■ WHAT TO PRODUCE: Taking the listing below, restate word for word each line from the line with "is called the degree of (77, 295, 195, 314)" to the line with "We start out", ends included, and stop there.

::::::::

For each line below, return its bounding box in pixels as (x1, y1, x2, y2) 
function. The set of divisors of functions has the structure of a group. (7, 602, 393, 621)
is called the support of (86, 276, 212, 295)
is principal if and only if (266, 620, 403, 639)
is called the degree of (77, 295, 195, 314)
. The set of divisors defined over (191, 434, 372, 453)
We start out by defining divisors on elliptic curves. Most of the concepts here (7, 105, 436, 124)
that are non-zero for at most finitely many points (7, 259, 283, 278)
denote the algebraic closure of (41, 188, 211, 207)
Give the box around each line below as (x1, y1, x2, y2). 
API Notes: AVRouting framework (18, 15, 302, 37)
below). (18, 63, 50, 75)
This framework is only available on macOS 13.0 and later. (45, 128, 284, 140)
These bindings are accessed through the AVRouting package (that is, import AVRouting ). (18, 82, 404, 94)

::::::::

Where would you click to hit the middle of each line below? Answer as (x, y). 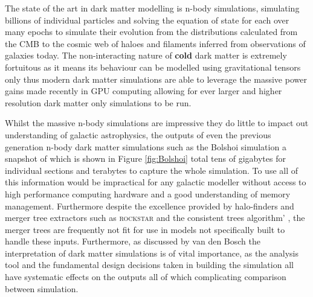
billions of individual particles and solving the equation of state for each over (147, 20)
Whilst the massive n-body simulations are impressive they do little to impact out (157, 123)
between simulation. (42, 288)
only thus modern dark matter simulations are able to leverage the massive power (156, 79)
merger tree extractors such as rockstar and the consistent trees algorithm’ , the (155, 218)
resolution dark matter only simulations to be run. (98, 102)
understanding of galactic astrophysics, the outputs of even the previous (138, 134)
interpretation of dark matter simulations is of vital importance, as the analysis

::::::::

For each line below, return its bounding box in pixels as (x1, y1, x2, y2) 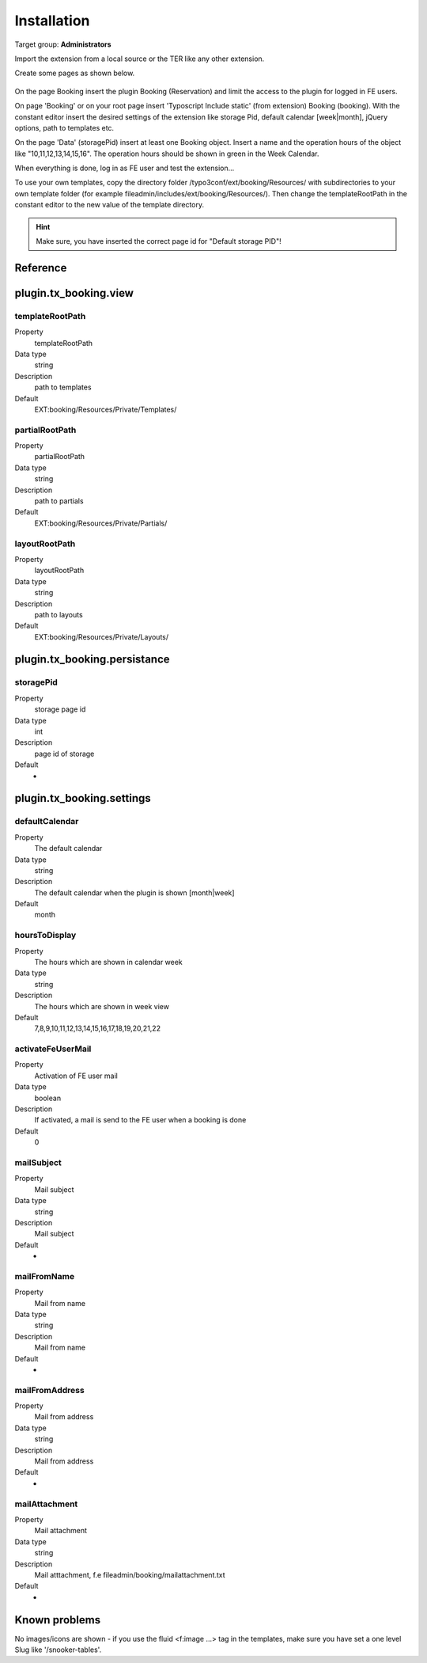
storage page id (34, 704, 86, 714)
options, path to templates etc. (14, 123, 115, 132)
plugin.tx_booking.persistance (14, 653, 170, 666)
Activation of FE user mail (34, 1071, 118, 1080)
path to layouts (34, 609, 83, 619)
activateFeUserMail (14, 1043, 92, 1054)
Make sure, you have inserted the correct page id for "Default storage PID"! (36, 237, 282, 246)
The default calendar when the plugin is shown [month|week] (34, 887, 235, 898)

::::::::

■ THE COMPLETED TASK:
is called the degree of (77, 295, 195, 314)
. The set of divisors defined over (191, 434, 372, 453)
We start out by defining divisors on elliptic curves. Most of the concepts here (7, 105, 436, 124)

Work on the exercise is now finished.